Our lady cat also had kittens, and they’re starting to be fun. (Also, now I truly understand the expression “herding cats.” They’re impossible to keep in one place.)
They wrestle, play with strings, jump on each other, hide behind things and peek out, and are 100% inquisitive 100% of the time.
Last week I brought them all outside to play. They liked it for a while, but then the orange boy kitty started to get nervous and cry. The momma cat, at this point taking her parenting duties with a very hands-off approach, was nowhere to be found. But as soon as the baby started crying, it took less than 30 seconds for her to come racing out of her hiding spot. She hurried over to the orange fur ball and started licking his head.
He stopped crying and in less than a minute, he was playing again, content to know that his mother was there to take care of him.
Sometimes, all it takes is the comfort of presence.
Curtis (he’s very wonderful) and I also spent some time with my sister’s family. My nephew, almost two, is a typical almost two-year-old, and sometimes gets upset about things. One morning, I was sitting with his parents and he was playing in the other room. After a while, he came running down the hallway, bottom lip sticking out and tears in his eyes.
He went directly to his dad, threw his arms around him, and hugged him. My brother-in-law hugged him back.

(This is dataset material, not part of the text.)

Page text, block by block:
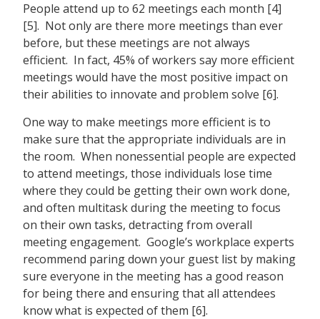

As soon as the hug was over, the toddler turned around and left, fully consoled. As he left, my brother-in-law said,
“Did you just need a hug?”
The little boy shrugged, his customary action for “Yes.”
Sometimes, all it takes is a hug.
There are a lot of things going on in the world today, and there are a lot of hurting people. Sometimes, the best thing to do is just be with them. Listen. Learn. Offer the comfort of presence. And sometimes, the best thing to offer is a hug that says, “I’m here for you. I care. I’m sorry for what you’re going through.”
Neither action can fix everything, but both can certainly start to mend burnt bridges.